«Мир спасет красота». В России (Федье) - страница 17

.

Перед моим отъездом в Москву я писал Владимиру Вениаминовичу: «В этом путешествии у меня нет никаких личных пожеланий, кроме одного: сходить на могилу

Варлама Шаламова». Наш поход туда состоялся в четверг 19 сентября.

Не буду рассказывать о бюрократических утайках, об ошибочных указаниях, о том, как мы бродили без всяких ориентиров (были моменты, когда мне уже казалось, что мы никогда не найдем того, что ищем), притом что у всего этого было особое свойство — обнаруживать сам вкус времени. Мы то и дело упускаем этот вкус из-за спешки, занятости и планирования. Тогда как время, вопреки тому, что нам хотелось бы думать, только и знает, что взрыхляет в нас способность именно так, как подобает, принимать настоящее.
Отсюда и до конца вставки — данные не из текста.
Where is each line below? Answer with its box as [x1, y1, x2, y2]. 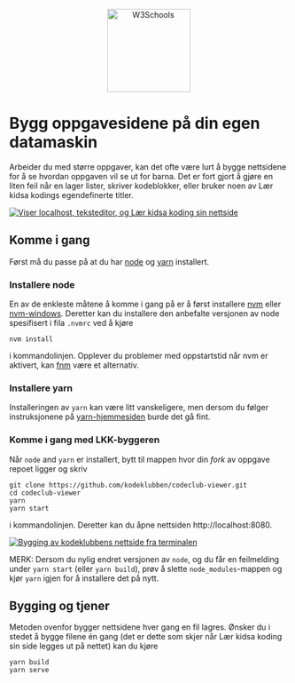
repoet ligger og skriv [9, 463, 88, 474]
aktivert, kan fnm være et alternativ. [9, 360, 140, 370]
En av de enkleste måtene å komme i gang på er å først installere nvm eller [9, 298, 282, 310]
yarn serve [9, 666, 50, 675]
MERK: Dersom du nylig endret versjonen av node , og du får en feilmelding [9, 553, 280, 564]
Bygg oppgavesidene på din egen [9, 114, 260, 133]
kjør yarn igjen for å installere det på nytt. [9, 573, 159, 584]
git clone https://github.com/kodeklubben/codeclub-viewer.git [9, 480, 248, 489]
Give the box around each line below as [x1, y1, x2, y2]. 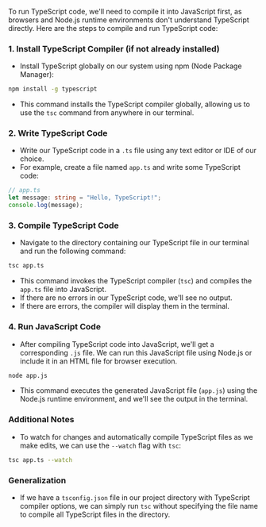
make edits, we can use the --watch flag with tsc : [19, 440, 181, 450]
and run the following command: [19, 246, 126, 256]
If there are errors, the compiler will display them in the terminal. [19, 302, 230, 311]
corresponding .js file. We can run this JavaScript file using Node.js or [19, 348, 253, 357]
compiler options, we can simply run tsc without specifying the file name [19, 501, 258, 510]
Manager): [19, 70, 54, 79]
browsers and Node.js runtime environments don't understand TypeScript [8, 15, 250, 25]
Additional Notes [8, 414, 75, 425]
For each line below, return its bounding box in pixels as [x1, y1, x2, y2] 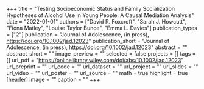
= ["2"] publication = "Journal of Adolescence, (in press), [6, 31, 149, 38]
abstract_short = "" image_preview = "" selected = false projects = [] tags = [6, 50, 196, 57]
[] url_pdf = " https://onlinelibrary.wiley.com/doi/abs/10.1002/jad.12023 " [6, 57, 184, 64]
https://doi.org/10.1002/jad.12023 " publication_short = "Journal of [6, 38, 170, 44]
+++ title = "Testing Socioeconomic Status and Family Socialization [6, 5, 175, 12]
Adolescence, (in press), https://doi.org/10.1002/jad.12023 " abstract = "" [6, 44, 188, 51]
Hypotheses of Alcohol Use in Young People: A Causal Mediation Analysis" [6, 12, 194, 19]
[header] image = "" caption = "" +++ [6, 76, 100, 83]
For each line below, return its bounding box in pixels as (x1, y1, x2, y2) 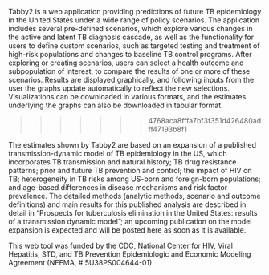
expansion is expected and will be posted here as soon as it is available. (8, 225, 247, 235)
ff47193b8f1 (148, 124, 187, 134)
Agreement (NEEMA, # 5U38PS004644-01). (8, 258, 154, 267)
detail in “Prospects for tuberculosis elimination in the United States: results (8, 208, 258, 217)
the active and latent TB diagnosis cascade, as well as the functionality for (8, 32, 255, 42)
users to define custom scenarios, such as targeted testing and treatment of (8, 41, 260, 51)
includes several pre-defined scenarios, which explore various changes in (8, 24, 253, 33)
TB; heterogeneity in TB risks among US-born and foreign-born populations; (8, 174, 261, 184)
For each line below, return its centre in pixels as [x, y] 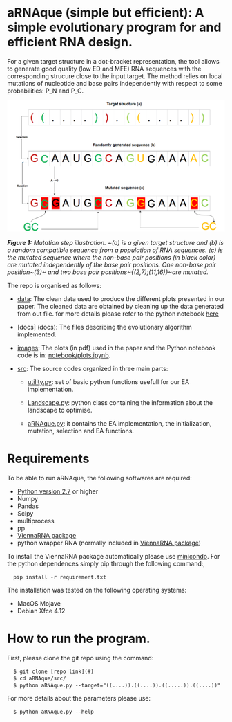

Итак, вкратце: на Кунцевском кладбище, позади церкви, в узенькой аллейке, полого спускающейся между могил, на вертикально стоящем надгробном камне нам предстала чугунная скульптурная голова Шаламова на гранитной стеле. Поэта узнаешь сразу. Пока его окончательно не уничтожат, он не склонит голову.

Через день в Московском университете я скажу (мне удалось сформулировать это для себя тем кунцевским вечером), что хотел пойти на эту могилу потому, что Варлам Ша- ламов теперь является для меня символом самой русской души, той, которую ничто и никто никогда не принудит замолчать.

Я часто читал своим друзьям (а однажды читал даже перед целым классом) текст из «Колымских рассказов» под заглавием «Шерри-бренди», где Шаламов представляет себе смерть Мандельштама.

Где лежит тело Мандельштама? Где-то недалеко от Владивостока. Думая об Осипе Мандельштаме, нам приходится стерпеться с мыслью, что и он был сброшен в общую могильную яму.

Там, где мы остановились в Москве, у Ольги Александровны>81, на старом пианино в ее маленькой квартире стояла скульптура, выполненная кем-то из ее друзей>82: лицо поэта с прижатыми к нему руками.

В этой квартире крохотная прихожая, письменный стол, спальный уголок, кухонька и ванная. Книг нет только в ванной. На стене напротив черного пианино — большая картина Шварцмана. Над пианино — две других. То, что я описываю здесь, могло бы произвести впечатление богатства, тогда как всё ровно напротив. Мы находимся не в центре Москвы, а примерно в восьми километрах от Кремля, в одном из зданий брежневской поры, в тихом, печальном и сером районе, где, впрочем, между домами насажено много деревьев. В окне, справа, на северо-западе, виднеется Останкинская телебашня, ночью напоминающая ракету из научно-фантасти- ческой книжки.

Ольга Александровна, проводящая летние месяцы и начало осени в деревне, предложила нам пожить в ее квартире. Так что в Москве мы расположились словно дома — и однако, это так не похоже на Париж. Молчание города, молчание соседей впечатляют. Никакого шума. Ни детского крика, ни лая собак. На лестничной клетке не раздаются ни голоса, ни шаги. Лифт, хотя и почтенного возраста, не производит ни малейшего звука. На улице люди проходят не торопясь, но и не глядя друг на друга. Сначала это показалось мне наследием советской жизни. Но теперь я думаю, что это гораздо глубже: крестьянская черта, не стертая городской жизнью. И аналогично объясняю для себя то, что сначала принял за «неучтивость»: например, никто не придерживает дверь для идущего сзади; если сделать это, выходящий вслед за вами не отреагирует даже взглядом. «Учтивость» (нет-нет, я ничего не имею против нее) — это, в сущности, лишь совокупность автоматических навыков, благодаря им городская жизнь смягчает трения между людьми, которым приходится взаимодействовать слишком близко. В России, даже в Москве, где количество жителей исчисляется миллионами, пространства таковы, что риск трений между отдельными людьми не играет почти никакой роли. Крестьянская черта, сказал я; и прибавляю, чтобы пояснить: крестьянства, рассеянно живущего и немногочисленного. Еще в XVIII веке, сообщают историки, Россия была менее населенной страной, чем Франция.